Exercise objective>
Write back every entry exactly as it reads, with the pictures left behind.

Materials provided>
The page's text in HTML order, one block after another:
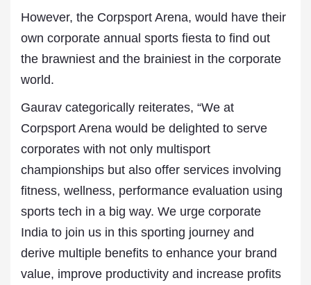
However, the Corpsport Arena, would have their
own corporate annual sports fiesta to find out
the brawniest and the brainiest in the corporate
world.
Gaurav categorically reiterates, “We at
Corpsport Arena would be delighted to serve
corporates with not only multisport
championships but also offer services involving
fitness, wellness, performance evaluation using
sports tech in a big way. We urge corporate
India to join us in this sporting journey and
derive multiple benefits to enhance your brand
value, improve productivity and increase profits
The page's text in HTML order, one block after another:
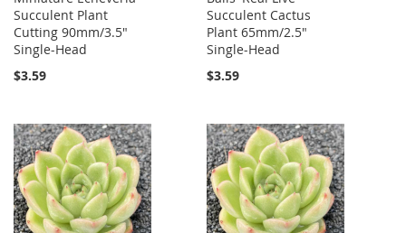
Succulent Plant
Cutting 90mm/3.5"
Single-Head
$3.59
Succulent Cactus
Plant 65mm/2.5"
Single-Head
$3.59
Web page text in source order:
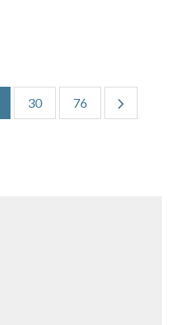
30 76
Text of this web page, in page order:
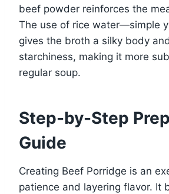
beef powder reinforces the
The use of rice water—simple
gives the broth a silky body
starchiness, making it more
regular soup.
Step-by-Step
Guide
Creating Beef Porridge is an
patience and layering flavor. It
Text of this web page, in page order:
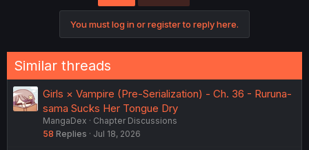
:
You must log in or register to reply here.
Similar threads
Girls × Vampire (Pre-Serialization) - Ch. 36 - Ruruna-
sama Sucks Her Tongue Dry
MangaDex
Chapter Discussions
58 Replies Jul 18, 2026
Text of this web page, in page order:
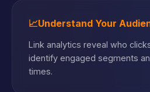
📈Understand Your
Link analytics reveal who
identify engaged segments
times.
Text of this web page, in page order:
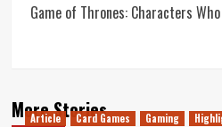
Game of Thrones: Characters
More Stories
Article Card Games Gaming
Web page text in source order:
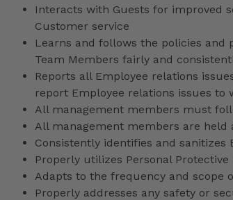
Interacts with Guests for improved
Customer service
Learns and follows the policies and
Team Members fairly and
Reports all Employee relations
report Employee relations issues to
All management members must
All management members are
Consistently identifies and
Properly utilizes Personal
Adapts to the frequency and scope
Properly addresses any safety or
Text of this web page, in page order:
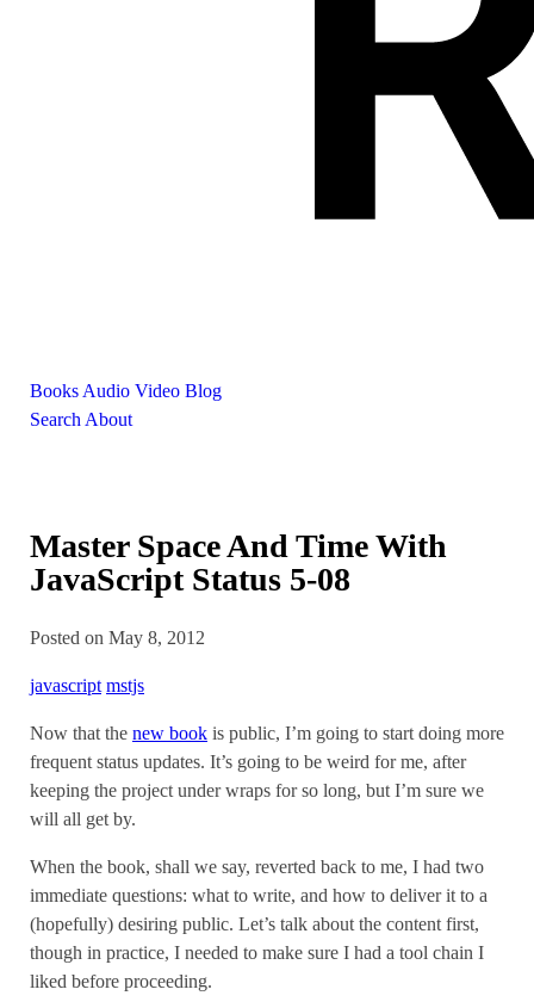
Books Audio Video Blog
Search About
Master Space And Time With
JavaScript Status 5-08
Posted on May 8, 2012
javascript mstjs
Now that the new book is public, I’m going to start doing more
frequent status updates. It’s going to be weird for me, after
keeping the project under wraps for so long, but I’m sure we
will all get by.
When the book, shall we say, reverted back to me, I had two
immediate questions: what to write, and how to deliver it to a
(hopefully) desiring public. Let’s talk about the content first,
though in practice, I needed to make sure I had a tool chain I
liked before proceeding.
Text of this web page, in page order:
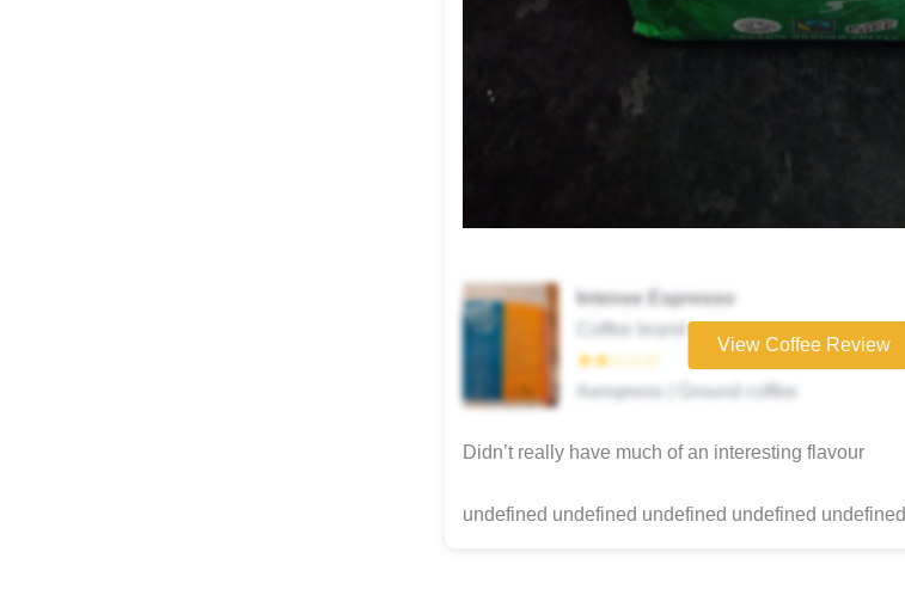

Response to the exercise>
The page's text in HTML order, one block after another:
However, the Corpsport Arena, would have their
own corporate annual sports fiesta to find out
the brawniest and the brainiest in the corporate
world.
Gaurav categorically reiterates, “We at
Corpsport Arena would be delighted to serve
corporates with not only multisport
championships but also offer services involving
fitness, wellness, performance evaluation using
sports tech in a big way. We urge corporate
India to join us in this sporting journey and
derive multiple benefits to enhance your brand
value, improve productivity and increase profits
The page's text in HTML order, one block after another:
Succulent Plant
Cutting 90mm/3.5"
Single-Head
$3.59
Succulent Cactus
Plant 65mm/2.5"
Single-Head
$3.59
Web page text in source order:
30 76
Text of this web page, in page order:
beef powder reinforces the
The use of rice water—simple
gives the broth a silky body
starchiness, making it more
regular soup.
Step-by-Step
Guide
Creating Beef Porridge is an
patience and layering flavor. It
Text of this web page, in page order:
:
You must log in or register to reply here.
Similar threads
Girls × Vampire (Pre-Serialization) - Ch. 36 - Ruruna-
sama Sucks Her Tongue Dry
MangaDex
Chapter Discussions
58 Replies Jul 18, 2026
Text of this web page, in page order:
📈Understand Your
Link analytics reveal who
identify engaged segments
times.
Text of this web page, in page order:
Game of Thrones: Characters
More Stories
Article Card Games Gaming
Web page text in source order:
Interacts with Guests for improved
Customer service
Learns and follows the policies and
Team Members fairly and
Reports all Employee relations
report Employee relations issues to
All management members must
All management members are
Consistently identifies and
Properly utilizes Personal
Adapts to the frequency and scope
Properly addresses any safety or
Text of this web page, in page order:
Books Audio Video Blog
Search About
Master Space And Time With
JavaScript Status 5-08
Posted on May 8, 2012
javascript mstjs
Now that the new book is public, I’m going to start doing more
frequent status updates. It’s going to be weird for me, after
keeping the project under wraps for so long, but I’m sure we
will all get by.
When the book, shall we say, reverted back to me, I had two
immediate questions: what to write, and how to deliver it to a
(hopefully) desiring public. Let’s talk about the content first,
though in practice, I needed to make sure I had a tool chain I
liked before proceeding.
Text of this web page, in page order:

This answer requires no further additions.